• **Source data**
━━━━━━━━━━━━━━━━━━━━

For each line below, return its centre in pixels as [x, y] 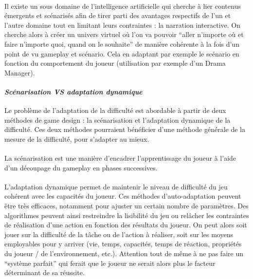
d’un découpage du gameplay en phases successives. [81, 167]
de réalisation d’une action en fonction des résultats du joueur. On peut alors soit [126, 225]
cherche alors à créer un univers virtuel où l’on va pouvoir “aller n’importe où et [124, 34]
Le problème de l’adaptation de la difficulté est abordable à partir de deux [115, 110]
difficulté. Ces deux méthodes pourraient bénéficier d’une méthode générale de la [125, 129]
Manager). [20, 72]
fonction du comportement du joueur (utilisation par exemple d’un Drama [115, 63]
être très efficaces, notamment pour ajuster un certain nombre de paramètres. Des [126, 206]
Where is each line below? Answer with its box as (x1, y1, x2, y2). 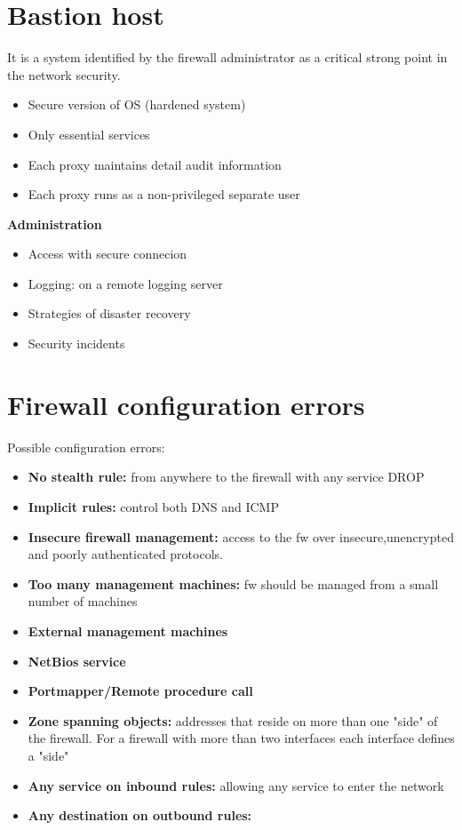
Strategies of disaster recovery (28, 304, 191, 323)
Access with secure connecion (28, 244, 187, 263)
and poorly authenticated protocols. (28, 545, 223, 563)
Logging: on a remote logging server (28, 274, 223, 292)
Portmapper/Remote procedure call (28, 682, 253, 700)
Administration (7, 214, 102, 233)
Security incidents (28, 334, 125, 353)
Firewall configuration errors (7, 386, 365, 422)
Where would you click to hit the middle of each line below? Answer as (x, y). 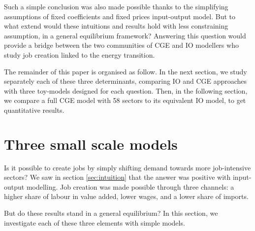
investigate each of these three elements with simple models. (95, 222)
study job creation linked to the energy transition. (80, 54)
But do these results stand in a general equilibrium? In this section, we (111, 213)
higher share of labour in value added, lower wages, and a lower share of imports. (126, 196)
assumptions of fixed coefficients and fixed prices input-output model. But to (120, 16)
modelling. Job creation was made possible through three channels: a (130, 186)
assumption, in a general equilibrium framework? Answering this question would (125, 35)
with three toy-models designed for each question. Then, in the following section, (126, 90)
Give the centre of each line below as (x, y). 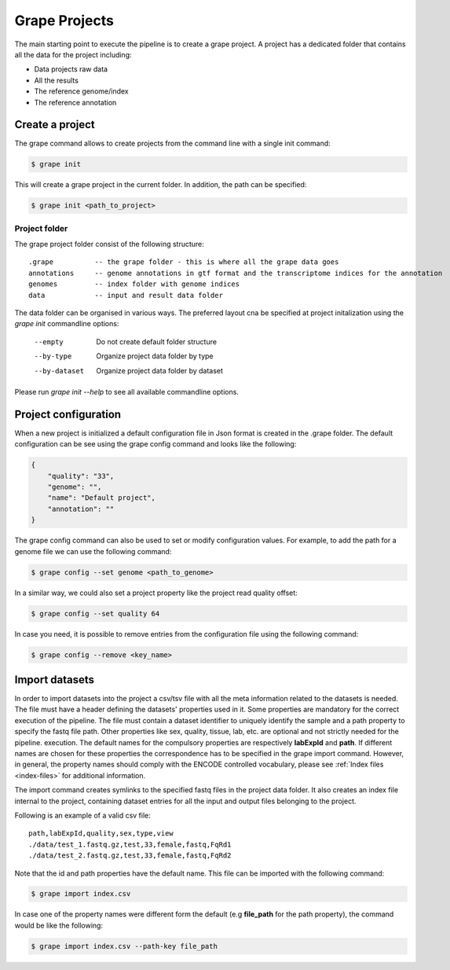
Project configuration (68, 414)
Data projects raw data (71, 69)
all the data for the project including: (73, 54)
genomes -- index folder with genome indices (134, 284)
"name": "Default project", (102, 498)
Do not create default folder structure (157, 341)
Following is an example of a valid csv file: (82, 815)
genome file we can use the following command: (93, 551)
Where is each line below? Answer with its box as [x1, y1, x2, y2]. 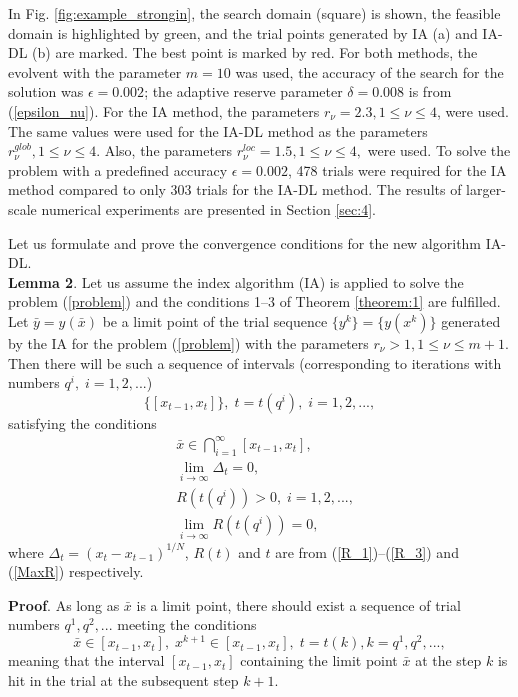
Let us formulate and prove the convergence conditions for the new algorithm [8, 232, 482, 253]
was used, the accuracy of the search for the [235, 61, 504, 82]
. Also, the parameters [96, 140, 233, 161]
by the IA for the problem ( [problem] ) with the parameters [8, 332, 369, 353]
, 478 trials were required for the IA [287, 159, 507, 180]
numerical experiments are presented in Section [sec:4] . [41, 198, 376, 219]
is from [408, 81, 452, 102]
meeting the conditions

━━━━━━━━━━━━━━━━━━━━

• **What the exercise asks**
Copy back exactly the lines above from the one containing "and poorly authenticated" through the one containing "y1, x2, y2].", and leave every picture behind.

• **Exercise result**
and poorly authenticated protocols. (28, 545, 223, 563)
Logging: on a remote logging server (28, 274, 223, 292)
Portmapper/Remote procedure call (28, 682, 253, 700)
Administration (7, 214, 102, 233)
Security incidents (28, 334, 125, 353)
Firewall configuration errors (7, 386, 365, 422)
Where would you click to hit the middle of each line below? Answer as (x, y). 
investigate each of these three elements with simple models. (95, 222)
study job creation linked to the energy transition. (80, 54)
But do these results stand in a general equilibrium? In this section, we (111, 213)
higher share of labour in value added, lower wages, and a lower share of imports. (126, 196)
assumptions of fixed coefficients and fixed prices input-output model. But to (120, 16)
modelling. Job creation was made possible through three channels: a (130, 186)
assumption, in a general equilibrium framework? Answering this question would (125, 35)
with three toy-models designed for each question. Then, in the following section, (126, 90)
Give the centre of each line below as (x, y). 
Project configuration (68, 414)
Data projects raw data (71, 69)
all the data for the project including: (73, 54)
genomes -- index folder with genome indices (134, 284)
"name": "Default project", (102, 498)
Do not create default folder structure (157, 341)
Following is an example of a valid csv file: (82, 815)
genome file we can use the following command: (93, 551)
Where is each line below? Answer with its box as [x1, y1, x2, y2]. 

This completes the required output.